Kathy and Toby Collins met in high school when both of their families started farming about six miles south of Wilcox, Arizona. They have been married, according to both of them, for “64 blessed years”. There are not many family farms left in the valley. A dairy came in and bought up a lot of the land. The Collins farm, up against a low range of mountains on the east side of the valley, have enough water to irrigate their crops of alfalfa hay, but other parts of the valley keep having to drill deeper and deeper for water. Their daughters have moved away and both have successful careers and families of their own. Their son now runs the farm; Toby, 84, “retired” a month before I interviewed them, but admits that the next day he was out on the tractor. Kathy sat with us for awhile, but then she drove to town where she is the pianist for the church choir. After we chatted for an hour, Toby drove me around the farm in his old pickup and gave me a detailed lesson in wells, pumps, pivot irrigation systems, and alfalfa.
Toby: “We came out here in 1952. I was thirteen. We came from a little town called Trent, Texas, near Abilene. Our family was ranchers and farmers there. We had three years of drought in a row. My father sold and moved out here. This was dry land farming down here. They had pretty good rain for three or four years. And then after that not so much, so everybody went to irrigation. We grow mostly hay now. Kathy and I met in high school. She went away to college and I followed her, but my dad called one day and asked if I wanted to come home and farm and I just finished the semester and came back.”
Kathy: “My dad was a farmer in Tucson. His biggest field was 60 acres; he could just barely turn his tractor around. So this looked real good to him out here. He bought a house in town because my mother wasn’t about to let us take this bus 17 miles every day. Toby worked a lot on the farm. My brothers worked. The girls didn’t have to work out there. We did live out on the farm in the summer, and we loved it. But I really didn’t have any responsibilities. My dad had this feeling that girls don’t do that. My mother really expected me to go to college. That was really important to her. She had struggled to try to get a degree, which she never did.”
Kathy: “I think one of the things that impacted me a lot over my young years is how hard people work on a farm. This work is hard physically and mentally and emotionally. We hardly ever saw my dad. He did come home for lunch. And he had his shop there on our place. We hung around the shop; he had the old blacksmith forge and anvil and I think, oh my gosh, that’s hard. And you didn’t get paid till the end of the year. You don’t know how much you are going to make and then you have to make that last through the next year.”

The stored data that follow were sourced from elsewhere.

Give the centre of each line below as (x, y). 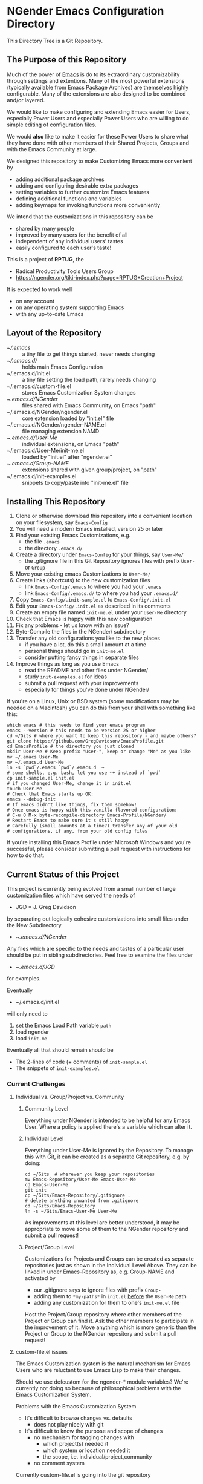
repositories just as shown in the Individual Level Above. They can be (111, 1266)
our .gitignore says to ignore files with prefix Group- (98, 1290)
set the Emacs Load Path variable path (63, 1026)
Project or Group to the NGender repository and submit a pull (101, 1334)
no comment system (59, 1463)
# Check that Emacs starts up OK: (50, 794)
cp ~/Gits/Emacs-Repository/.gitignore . (77, 1196)
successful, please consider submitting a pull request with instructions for (99, 849)
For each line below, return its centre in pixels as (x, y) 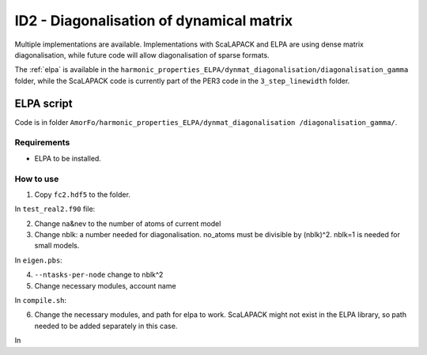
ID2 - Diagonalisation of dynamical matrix (154, 21)
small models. (57, 246)
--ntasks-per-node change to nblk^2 (99, 275)
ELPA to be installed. (68, 158)
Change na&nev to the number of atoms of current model (128, 223)
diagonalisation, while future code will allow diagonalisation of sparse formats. (142, 55)
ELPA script (43, 103)
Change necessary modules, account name (106, 285)
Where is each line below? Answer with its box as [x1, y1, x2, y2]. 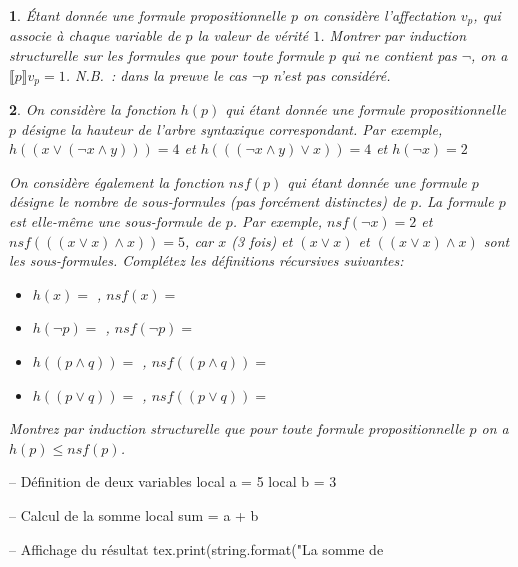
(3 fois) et [231, 230, 293, 251]
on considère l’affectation [303, 5, 456, 25]
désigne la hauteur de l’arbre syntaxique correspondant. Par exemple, [21, 118, 443, 139]
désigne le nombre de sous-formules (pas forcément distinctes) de [9, 191, 406, 212]
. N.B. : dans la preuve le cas [65, 64, 247, 85]
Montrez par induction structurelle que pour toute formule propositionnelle [9, 418, 465, 439]
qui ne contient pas [341, 45, 457, 66]
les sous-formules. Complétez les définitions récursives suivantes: [9, 250, 404, 271]
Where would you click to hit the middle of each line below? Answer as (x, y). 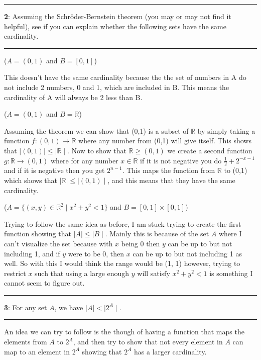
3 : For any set (26, 307)
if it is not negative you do (181, 160)
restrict (15, 273)
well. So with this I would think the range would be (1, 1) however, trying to (122, 263)
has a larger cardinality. (170, 351)
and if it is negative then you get (54, 170)
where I (230, 234)
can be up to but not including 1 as (187, 253)
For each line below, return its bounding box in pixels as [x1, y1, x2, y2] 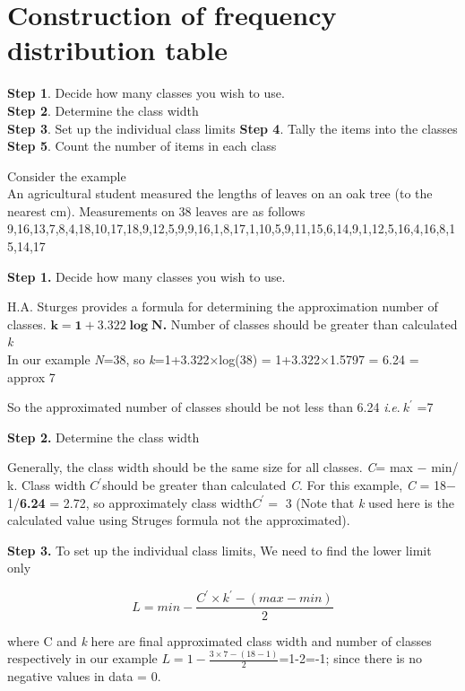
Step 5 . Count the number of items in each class [7, 136, 277, 155]
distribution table [7, 31, 228, 68]
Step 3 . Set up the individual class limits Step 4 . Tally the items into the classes [7, 118, 458, 137]
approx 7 [7, 367, 56, 386]
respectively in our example [7, 649, 158, 668]
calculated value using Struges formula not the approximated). [7, 511, 350, 529]
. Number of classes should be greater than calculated [162, 314, 458, 333]
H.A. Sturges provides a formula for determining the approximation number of [7, 297, 438, 316]
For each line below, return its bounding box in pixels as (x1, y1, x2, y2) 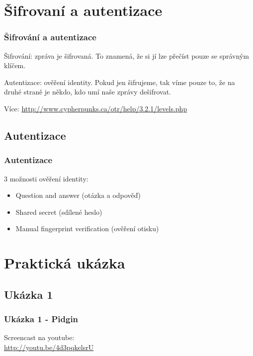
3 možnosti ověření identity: (4, 173, 88, 183)
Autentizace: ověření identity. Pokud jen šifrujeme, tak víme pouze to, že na (4, 77, 235, 87)
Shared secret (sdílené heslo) (15, 206, 102, 217)
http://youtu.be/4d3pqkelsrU (4, 342, 94, 352)
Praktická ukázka (4, 253, 125, 273)
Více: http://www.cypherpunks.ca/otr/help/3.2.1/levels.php (4, 103, 187, 113)
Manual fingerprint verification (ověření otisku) (15, 223, 159, 234)
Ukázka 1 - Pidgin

Kathy: “My mom went to a Methodist church and we went with daddy to Catholic church. Daddy volunteered at the church, lots of different things. They were building all the time; they had a school, too and so he and the other guys in the church, there were some carpenters and electricians and everything. They’d say, ‘Well, we’ve got to build another school building’, and they would just do it. No contractors! It was a wonderful time. The women would fix meals for the men. It was just a neat thing.”

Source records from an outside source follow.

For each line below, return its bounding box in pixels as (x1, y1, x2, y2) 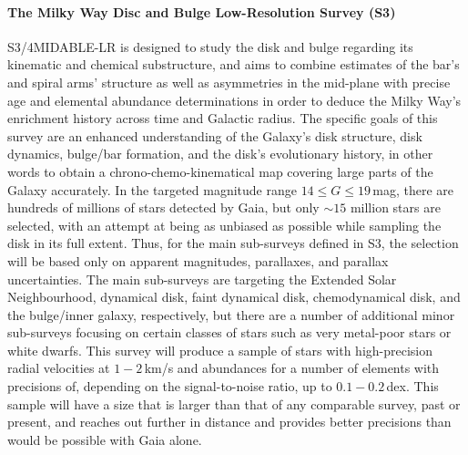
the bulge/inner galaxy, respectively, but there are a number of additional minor (7, 305, 455, 324)
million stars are (350, 198, 441, 217)
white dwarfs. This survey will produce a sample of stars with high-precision (7, 340, 433, 359)
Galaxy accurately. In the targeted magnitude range (7, 180, 297, 199)
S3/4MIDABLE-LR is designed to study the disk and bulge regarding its (7, 36, 413, 56)
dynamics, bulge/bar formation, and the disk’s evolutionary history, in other (7, 144, 433, 163)
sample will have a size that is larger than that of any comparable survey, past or (7, 394, 461, 413)
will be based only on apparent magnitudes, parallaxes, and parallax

Kathy: “I think there was some prejudice here. I don’t remember feeling any in Tucson. There are a lot more Mexican kids here in school. Two of my best friends were Mexican girls. Back then most of the Mexican families were laborers. Now our Mexican families are pretty well established. Many own businesses and they are at every level of society. I don’t feel there’s any prejudice at all now.”
Kathy: “My mother talked to us a lot about prejudice and how to treat people. Here’s something I remember that I think reveals some prejudice in my own thinking, which I hate to admit. The first Sunday that I went to church here two Mexican girls came up and introduced themselves to me. And I was just overwhelmed. You know, I thought, well how nice, a 12 year old kid and these two girls came up and it was just before school started and so they decided I was probably about their age. I don’t remember thinking I was prejudiced. But at that time I wouldn’t have expected Mexican girls to come up to me like that.”
Toby: “We’re not any different from anybody else. That’s the way I look at it. It doesn’t matter what color you are, what kind of language you speak. We’re all human beings. And we’re all interested in God. And that’s just what I feel.”
Kathy: “We’re not accepting enough of differences. We notice differences. And rather than noticing similarities, and creating a bond with the similarities, we notice a difference and create space between us, because of those differences. I don’t know why we do that. Maybe because we are too concerned about ourselves individually about, you know, my rights, my wants, my desires, my money, my life. And how did we get that way? I don’t know. Is it true of us from the beginning of humankind, that we only thought of ourselves, or thought of ourselves first? On the news you’re seeing differences, not similarities. The differences make the news.”
Toby: “My dad, before he started farming, was a preacher, a Methodist preacher. He had several churches around the Texas panhandle, and then over into Oklahoma. He was a true Christian. My mother was too. The main thing they thought was to look after other people, make sure lives are okay in the community. Make sure the schools were good. It doesn’t matter if other people believe what you believe or if they are religious. No, it was because we’re humans. I think that we have to treat all people equal. I really do believe that. A lot of good people don’t go to church. You don’t have to be religious to love everybody. That’s just the way I feel.”